The human genome encodes four double-domain A3 genes: A3B, A3D, A3F, and A3G (4, 20). According to the cluster defined above, we next investigated the Z-domain architectures of primate double-domain A3s in depth (Fig. 1E). A3D and A3F commonly possess a A3Z2-A3Z2 architecture (4, 20). In our classification, the architectures of both A3D and A3F were A3Z2b-A3Z2a (Fig. 1E), suggesting that these two genes arose via tandem gene duplication of an ancestral A3Z2b-A3Z2a gene.

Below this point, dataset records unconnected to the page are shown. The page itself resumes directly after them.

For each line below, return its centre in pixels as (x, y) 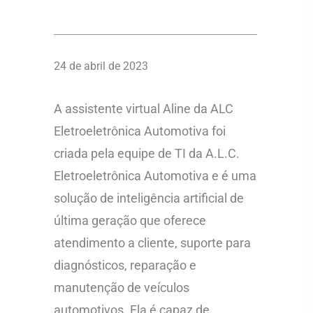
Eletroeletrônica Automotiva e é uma (155, 176)
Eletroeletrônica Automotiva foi (140, 131)
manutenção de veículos (122, 287)
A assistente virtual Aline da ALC (144, 109)
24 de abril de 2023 (101, 66)
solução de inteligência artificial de (149, 198)
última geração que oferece (130, 220)
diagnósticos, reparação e (125, 265)
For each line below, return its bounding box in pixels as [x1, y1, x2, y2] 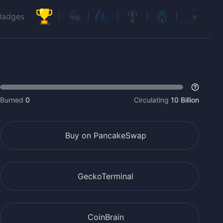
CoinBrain [87, 212, 124, 222]
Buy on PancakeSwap [65, 130, 146, 140]
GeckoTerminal [78, 171, 133, 181]
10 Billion [171, 96, 199, 104]
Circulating [134, 96, 169, 104]
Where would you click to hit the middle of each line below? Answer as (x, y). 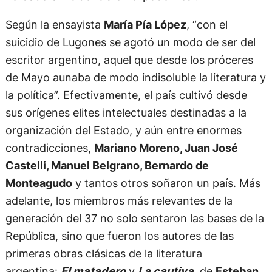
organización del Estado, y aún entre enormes (123, 130)
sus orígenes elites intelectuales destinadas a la (126, 112)
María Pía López (145, 24)
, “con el (207, 24)
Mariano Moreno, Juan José (166, 147)
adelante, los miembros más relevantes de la (119, 200)
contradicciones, (49, 147)
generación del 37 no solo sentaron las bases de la (134, 218)
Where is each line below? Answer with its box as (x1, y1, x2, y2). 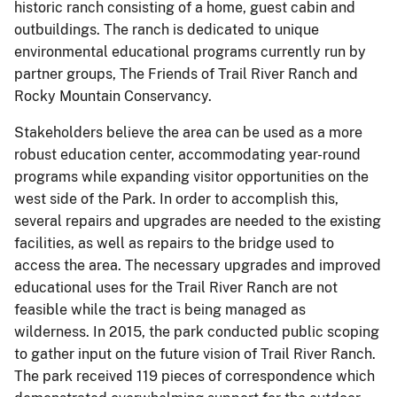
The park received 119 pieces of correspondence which (14, 367, 375, 385)
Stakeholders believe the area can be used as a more (14, 123, 362, 141)
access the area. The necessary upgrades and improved (14, 256, 381, 274)
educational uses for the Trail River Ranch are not (14, 278, 338, 296)
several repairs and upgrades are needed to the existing (14, 212, 381, 230)
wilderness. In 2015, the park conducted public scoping (14, 323, 379, 340)
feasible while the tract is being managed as (14, 300, 306, 318)
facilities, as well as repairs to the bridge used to (14, 234, 334, 252)
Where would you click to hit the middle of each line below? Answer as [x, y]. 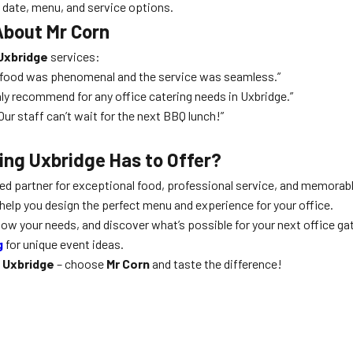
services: [74, 56]
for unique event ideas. [63, 244]
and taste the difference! [216, 264]
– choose [80, 264]
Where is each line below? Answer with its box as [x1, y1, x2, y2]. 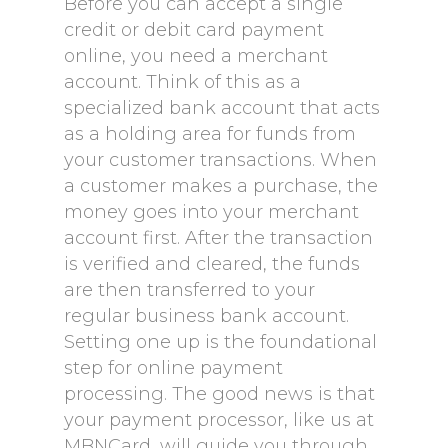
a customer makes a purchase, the [64, 175, 378, 197]
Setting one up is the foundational [64, 331, 377, 353]
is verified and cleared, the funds [64, 253, 360, 275]
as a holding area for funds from [64, 123, 356, 145]
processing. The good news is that [64, 383, 375, 405]
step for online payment [64, 357, 283, 379]
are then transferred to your [64, 279, 315, 301]
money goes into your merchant [64, 201, 359, 223]
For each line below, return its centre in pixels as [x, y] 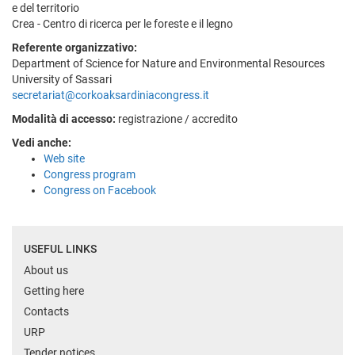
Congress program [90, 174]
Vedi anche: [42, 142]
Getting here [54, 290]
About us [46, 270]
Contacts [46, 311]
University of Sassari [62, 79]
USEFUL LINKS [60, 248]
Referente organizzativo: [74, 47]
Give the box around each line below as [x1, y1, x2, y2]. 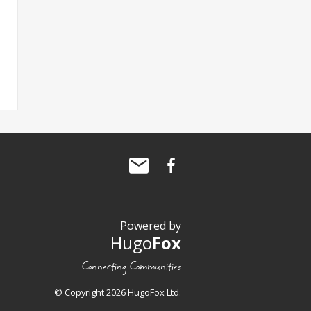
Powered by [120, 218, 181, 234]
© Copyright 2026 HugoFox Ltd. [54, 286, 181, 299]
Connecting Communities [82, 261, 181, 273]
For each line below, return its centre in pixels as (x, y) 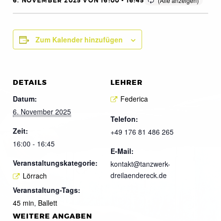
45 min (23, 203)
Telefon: (124, 119)
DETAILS (30, 83)
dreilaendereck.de (139, 175)
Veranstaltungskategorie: (55, 163)
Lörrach (35, 176)
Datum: (25, 99)
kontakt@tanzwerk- (140, 164)
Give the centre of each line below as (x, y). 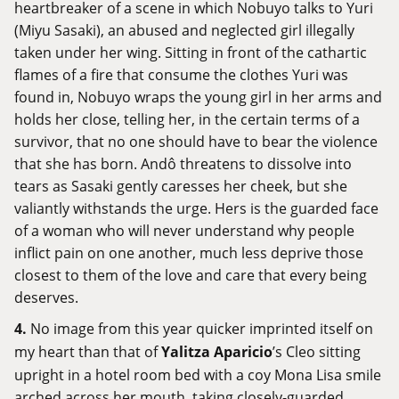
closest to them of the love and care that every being (191, 275)
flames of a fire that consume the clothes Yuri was (181, 75)
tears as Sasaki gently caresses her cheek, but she (181, 186)
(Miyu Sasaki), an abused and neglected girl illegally (184, 30)
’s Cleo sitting (317, 352)
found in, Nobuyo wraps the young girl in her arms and (198, 97)
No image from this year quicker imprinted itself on (202, 329)
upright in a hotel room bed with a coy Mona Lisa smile (198, 375)
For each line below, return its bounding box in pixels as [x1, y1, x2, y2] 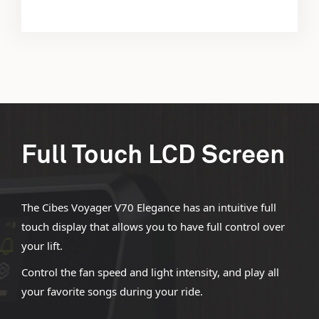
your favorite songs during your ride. [21, 284, 203, 299]
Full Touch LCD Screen [21, 143, 285, 169]
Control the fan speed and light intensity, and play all [21, 265, 279, 280]
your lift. [21, 239, 63, 253]
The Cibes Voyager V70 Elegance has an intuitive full [21, 200, 276, 215]
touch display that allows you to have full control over [21, 219, 285, 234]
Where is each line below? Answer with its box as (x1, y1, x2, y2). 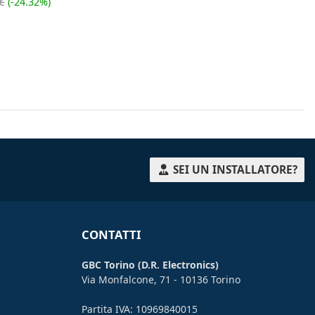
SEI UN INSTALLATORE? (170, 162, 297, 177)
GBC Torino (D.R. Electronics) (81, 257, 219, 271)
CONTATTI (81, 226, 141, 243)
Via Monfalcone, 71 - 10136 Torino (81, 272, 240, 286)
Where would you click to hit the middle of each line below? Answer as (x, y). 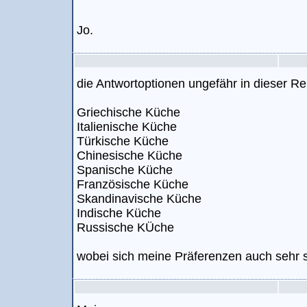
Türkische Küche (123, 141)
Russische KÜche (125, 228)
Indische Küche (119, 213)
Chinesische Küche (130, 156)
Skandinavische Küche (139, 199)
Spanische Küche (125, 170)
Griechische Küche (128, 112)
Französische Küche (133, 184)
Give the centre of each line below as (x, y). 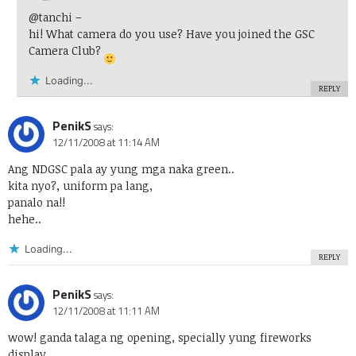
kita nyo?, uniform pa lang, (80, 186)
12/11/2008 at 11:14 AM (106, 143)
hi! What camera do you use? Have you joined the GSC (171, 34)
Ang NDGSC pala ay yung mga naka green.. (121, 169)
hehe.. (25, 219)
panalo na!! (37, 203)
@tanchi (50, 17)
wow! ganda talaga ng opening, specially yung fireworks (160, 338)
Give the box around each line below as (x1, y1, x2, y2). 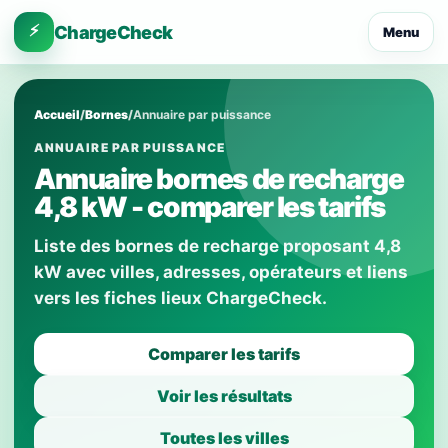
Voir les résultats (156, 386, 292, 406)
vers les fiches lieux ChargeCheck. (34, 288, 327, 308)
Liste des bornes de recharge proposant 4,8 (34, 236, 401, 256)
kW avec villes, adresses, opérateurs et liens (34, 262, 408, 282)
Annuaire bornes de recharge (34, 162, 404, 196)
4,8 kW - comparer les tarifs (34, 190, 385, 224)
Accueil (34, 107, 80, 122)
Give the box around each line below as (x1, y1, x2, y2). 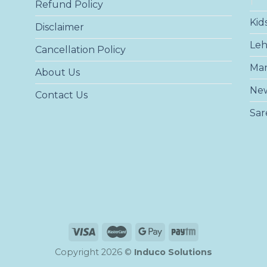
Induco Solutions (134, 247, 212, 258)
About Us (35, 66, 80, 78)
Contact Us (35, 89, 88, 101)
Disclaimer (35, 21, 84, 33)
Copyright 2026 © (55, 247, 134, 258)
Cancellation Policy (35, 44, 126, 55)
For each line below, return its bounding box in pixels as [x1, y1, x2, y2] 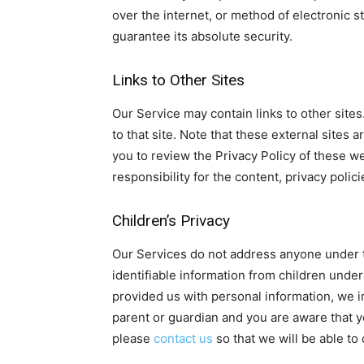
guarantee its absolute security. [112, 28, 292, 44]
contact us [154, 331, 213, 346]
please [112, 331, 154, 346]
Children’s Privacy [112, 211, 230, 230]
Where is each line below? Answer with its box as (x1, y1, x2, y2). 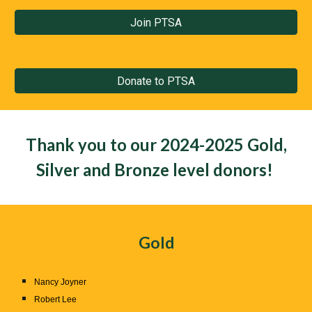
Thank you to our (25, 134, 160, 155)
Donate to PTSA (117, 74, 195, 88)
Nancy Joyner (34, 277, 87, 287)
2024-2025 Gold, (159, 134, 287, 155)
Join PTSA (130, 15, 182, 29)
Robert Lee (34, 295, 77, 304)
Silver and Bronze (36, 159, 169, 180)
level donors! (169, 159, 276, 180)
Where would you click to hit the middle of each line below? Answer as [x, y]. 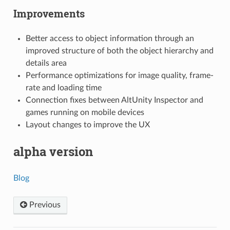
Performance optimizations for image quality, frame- [119, 75]
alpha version [53, 151]
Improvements [49, 13]
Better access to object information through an [110, 38]
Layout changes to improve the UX [88, 124]
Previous [44, 205]
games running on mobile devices [85, 112]
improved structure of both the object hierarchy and [119, 51]
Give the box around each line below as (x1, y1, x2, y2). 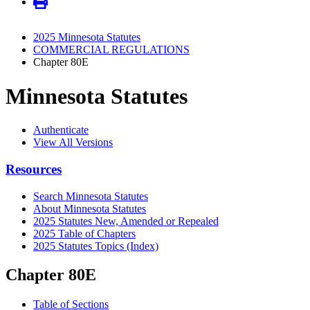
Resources (6, 161, 62, 176)
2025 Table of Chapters (33, 227, 136, 239)
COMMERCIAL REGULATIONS (33, 44, 190, 56)
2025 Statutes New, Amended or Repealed (33, 215, 219, 227)
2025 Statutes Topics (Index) (33, 239, 158, 252)
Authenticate (33, 124, 89, 136)
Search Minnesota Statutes (33, 190, 148, 202)
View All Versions (33, 136, 113, 149)
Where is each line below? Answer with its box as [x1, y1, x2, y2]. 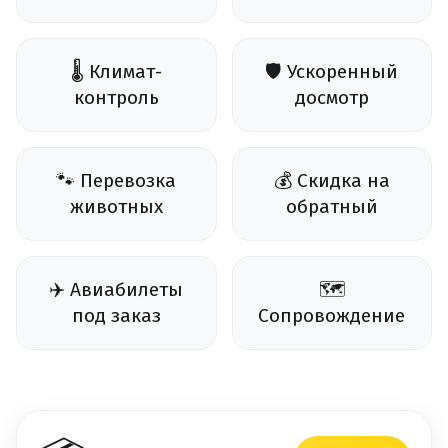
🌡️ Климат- [70, 60, 162, 84]
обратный [285, 195, 378, 219]
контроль [73, 86, 159, 110]
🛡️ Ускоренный [265, 60, 399, 84]
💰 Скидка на [273, 169, 390, 193]
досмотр [294, 86, 369, 110]
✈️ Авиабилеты [49, 278, 184, 302]
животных [69, 195, 163, 219]
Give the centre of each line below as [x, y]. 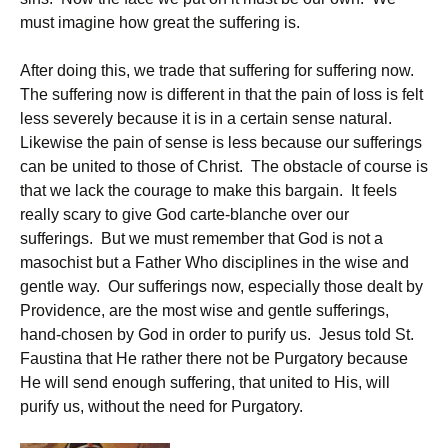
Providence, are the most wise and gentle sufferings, [204, 310]
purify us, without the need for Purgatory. [161, 406]
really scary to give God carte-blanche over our [184, 214]
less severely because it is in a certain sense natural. [208, 118]
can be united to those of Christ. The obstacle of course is [224, 166]
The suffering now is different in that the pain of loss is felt [221, 94]
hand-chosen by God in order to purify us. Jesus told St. [217, 334]
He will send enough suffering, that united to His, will [205, 382]
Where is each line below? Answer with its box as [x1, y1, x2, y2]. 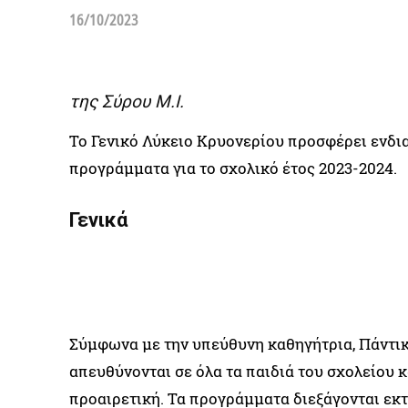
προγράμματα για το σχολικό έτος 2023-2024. [69, 157, 397, 178]
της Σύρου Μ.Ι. [69, 90, 184, 112]
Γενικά [69, 208, 127, 231]
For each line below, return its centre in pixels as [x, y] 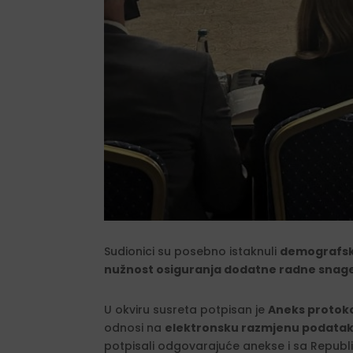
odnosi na [134, 328]
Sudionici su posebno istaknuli [192, 252]
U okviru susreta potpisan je [186, 310]
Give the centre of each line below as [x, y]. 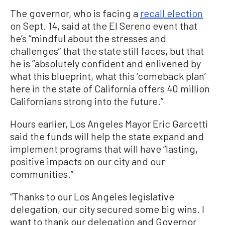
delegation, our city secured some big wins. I [107, 209]
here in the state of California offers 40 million [110, 88]
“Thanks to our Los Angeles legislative [92, 196]
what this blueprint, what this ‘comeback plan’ [108, 76]
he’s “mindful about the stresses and [88, 38]
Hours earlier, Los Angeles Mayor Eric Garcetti [109, 123]
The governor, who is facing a [75, 13]
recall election [172, 13]
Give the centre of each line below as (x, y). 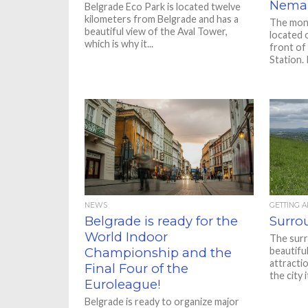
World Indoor (126, 237)
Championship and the (158, 253)
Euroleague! (123, 284)
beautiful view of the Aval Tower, (156, 31)
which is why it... (119, 44)
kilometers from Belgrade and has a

Similar to A3D and A3F, A3B and A3G are double-domain type A3 genes, and these two genes have an A3Z2-A3Z1 architecture. However, our classification showed that these are composed of the different types of Z domains: A3Z2b-A3Z1a for A3B and A3Z2c-A3Z1b for A3G (Fig. 1E). These observations suggest that A3B and A3G were generated independently. In particular, the C-terminal domain (CTD) of A3B clusters together with A3As (A3Z1a), whereas its N-terminal domain (NTD) clusters with the NTDs of A3Ds and A3Fs (A3Z2b). In the case of A3G, both its NTD (A3Z2c) and its CTD (A3Z1b) formed unique clusters (Fig. 1E). Consistent with a previous report (32), these results suggest that A3B arose via fusion of an A3D/F-NTD-like Z domain (A3Z2b here) and an A3A-like Z domain (A3Z1a here).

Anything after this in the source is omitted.